Working from the listing below, pick each line containing the word "Login" and copy it.

§ **THE DATA**
+ + +

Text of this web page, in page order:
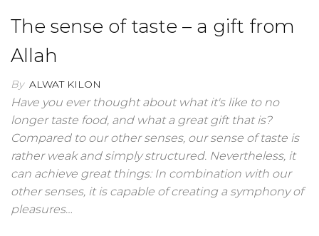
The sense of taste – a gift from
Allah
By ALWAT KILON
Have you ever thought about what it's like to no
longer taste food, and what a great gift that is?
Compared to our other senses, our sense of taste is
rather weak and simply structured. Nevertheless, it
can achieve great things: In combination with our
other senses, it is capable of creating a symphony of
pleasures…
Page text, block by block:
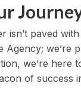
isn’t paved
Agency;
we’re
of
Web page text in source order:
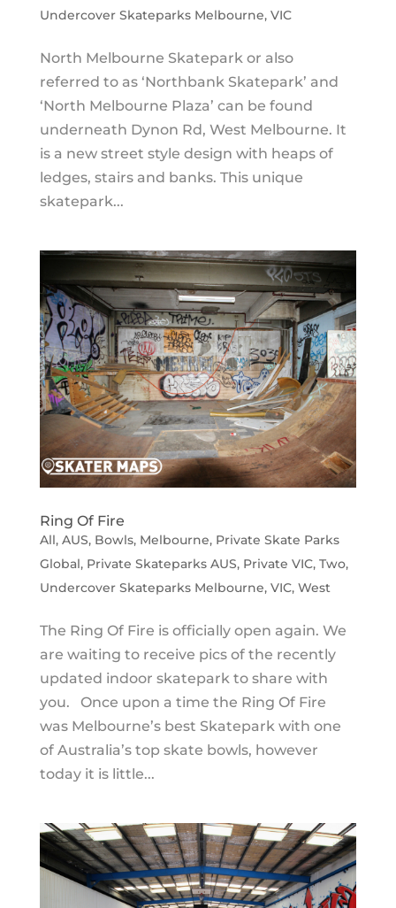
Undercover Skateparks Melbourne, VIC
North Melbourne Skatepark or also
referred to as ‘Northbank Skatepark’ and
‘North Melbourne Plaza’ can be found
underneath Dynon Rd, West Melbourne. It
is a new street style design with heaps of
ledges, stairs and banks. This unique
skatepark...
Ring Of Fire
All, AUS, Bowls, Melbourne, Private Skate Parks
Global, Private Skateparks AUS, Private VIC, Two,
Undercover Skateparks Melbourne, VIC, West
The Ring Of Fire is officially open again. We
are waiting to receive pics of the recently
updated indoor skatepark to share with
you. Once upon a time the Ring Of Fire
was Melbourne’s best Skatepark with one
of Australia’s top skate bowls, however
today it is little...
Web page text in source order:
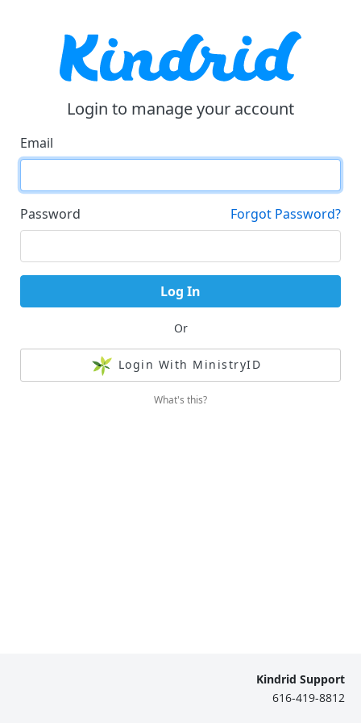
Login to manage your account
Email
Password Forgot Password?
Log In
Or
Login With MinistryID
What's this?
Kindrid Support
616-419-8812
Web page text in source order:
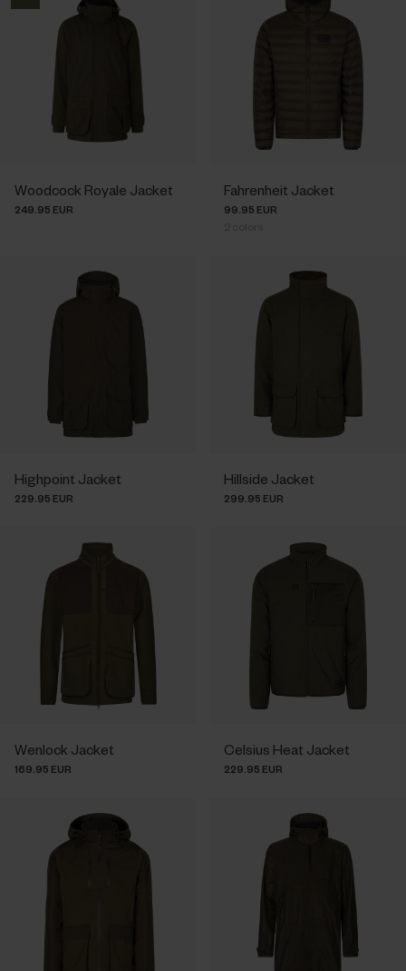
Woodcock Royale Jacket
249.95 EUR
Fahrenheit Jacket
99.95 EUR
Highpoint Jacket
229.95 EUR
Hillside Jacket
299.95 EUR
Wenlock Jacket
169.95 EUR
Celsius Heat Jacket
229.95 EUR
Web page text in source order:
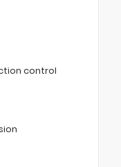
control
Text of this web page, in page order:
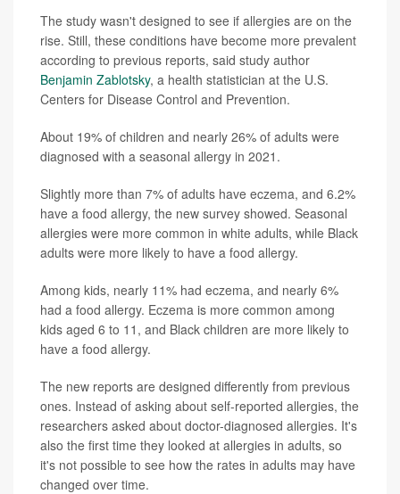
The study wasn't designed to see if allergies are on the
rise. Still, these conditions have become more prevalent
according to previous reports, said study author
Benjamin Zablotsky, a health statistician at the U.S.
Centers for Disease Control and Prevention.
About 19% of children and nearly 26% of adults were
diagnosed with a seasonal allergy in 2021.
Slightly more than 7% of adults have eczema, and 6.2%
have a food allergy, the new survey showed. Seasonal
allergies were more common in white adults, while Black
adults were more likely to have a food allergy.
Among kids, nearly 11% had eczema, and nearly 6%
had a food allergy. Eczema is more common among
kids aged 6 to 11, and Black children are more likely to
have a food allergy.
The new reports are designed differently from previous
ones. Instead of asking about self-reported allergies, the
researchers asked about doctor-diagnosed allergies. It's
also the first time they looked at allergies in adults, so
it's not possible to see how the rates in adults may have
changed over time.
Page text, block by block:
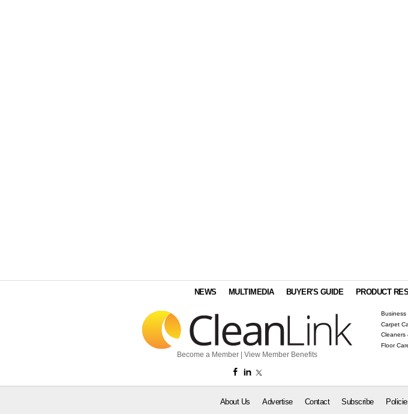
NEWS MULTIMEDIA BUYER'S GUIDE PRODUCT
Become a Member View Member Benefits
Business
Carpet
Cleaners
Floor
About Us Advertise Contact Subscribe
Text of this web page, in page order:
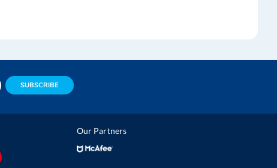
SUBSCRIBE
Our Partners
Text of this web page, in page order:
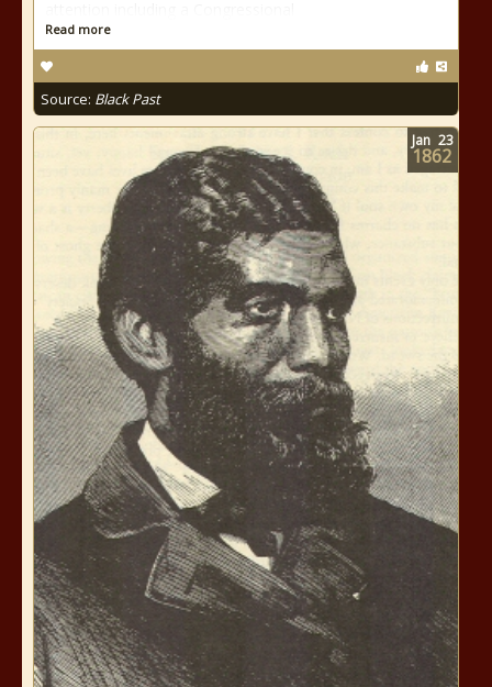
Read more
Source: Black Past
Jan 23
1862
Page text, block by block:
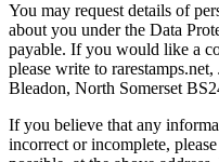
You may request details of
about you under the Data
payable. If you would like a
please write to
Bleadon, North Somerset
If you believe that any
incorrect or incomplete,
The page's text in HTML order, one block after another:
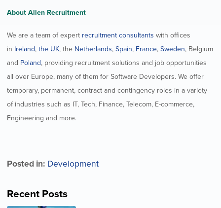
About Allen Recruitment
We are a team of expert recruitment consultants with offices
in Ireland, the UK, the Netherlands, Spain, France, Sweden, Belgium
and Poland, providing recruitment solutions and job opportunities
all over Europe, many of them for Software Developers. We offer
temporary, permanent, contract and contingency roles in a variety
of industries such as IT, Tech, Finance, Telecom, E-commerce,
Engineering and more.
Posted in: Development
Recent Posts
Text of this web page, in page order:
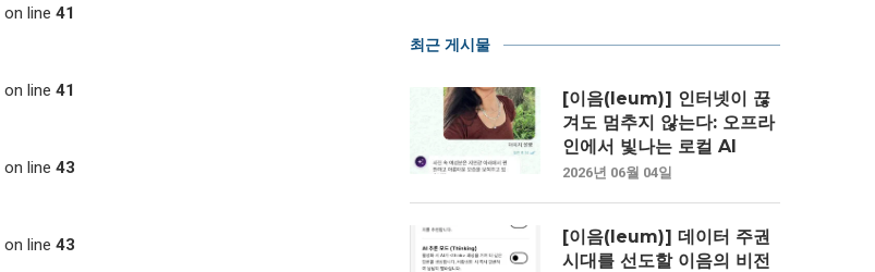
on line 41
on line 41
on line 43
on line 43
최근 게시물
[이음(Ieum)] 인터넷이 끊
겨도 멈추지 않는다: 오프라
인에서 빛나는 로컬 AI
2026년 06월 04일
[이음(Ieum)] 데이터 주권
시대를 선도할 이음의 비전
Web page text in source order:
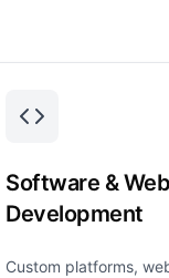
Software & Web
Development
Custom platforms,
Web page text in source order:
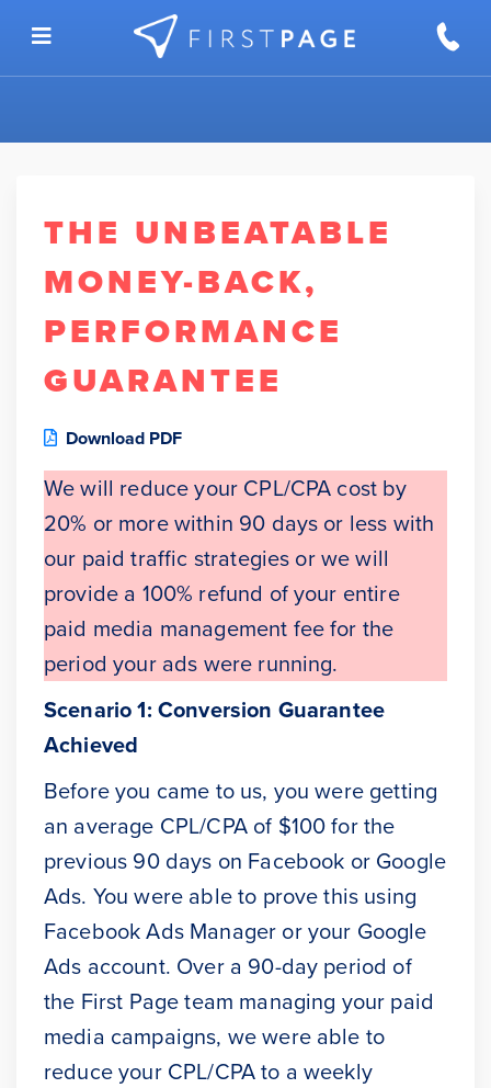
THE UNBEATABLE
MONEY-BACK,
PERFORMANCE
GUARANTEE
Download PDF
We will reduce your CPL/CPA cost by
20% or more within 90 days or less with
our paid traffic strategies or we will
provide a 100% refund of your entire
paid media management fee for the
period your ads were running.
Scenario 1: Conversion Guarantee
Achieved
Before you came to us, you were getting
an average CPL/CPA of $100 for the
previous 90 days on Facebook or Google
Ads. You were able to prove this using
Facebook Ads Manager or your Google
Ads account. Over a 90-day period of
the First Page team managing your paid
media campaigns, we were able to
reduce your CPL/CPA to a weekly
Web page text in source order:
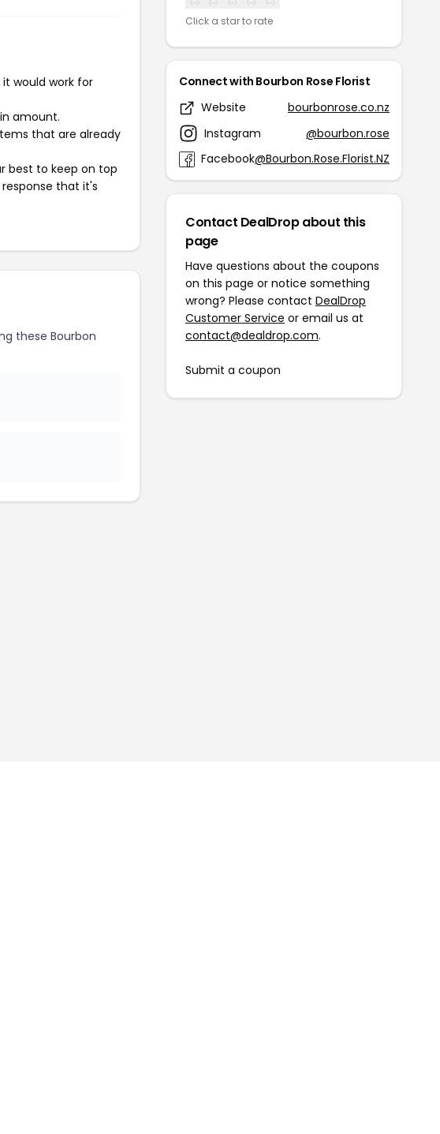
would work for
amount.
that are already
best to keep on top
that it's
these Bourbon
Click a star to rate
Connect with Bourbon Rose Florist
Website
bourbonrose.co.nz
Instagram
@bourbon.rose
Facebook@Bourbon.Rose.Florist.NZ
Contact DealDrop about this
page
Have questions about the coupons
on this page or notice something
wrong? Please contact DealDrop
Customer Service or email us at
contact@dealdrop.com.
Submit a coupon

+ + +

§ **RESULT FOR THIS TASK**
Login to manage your account
Login With MinistryID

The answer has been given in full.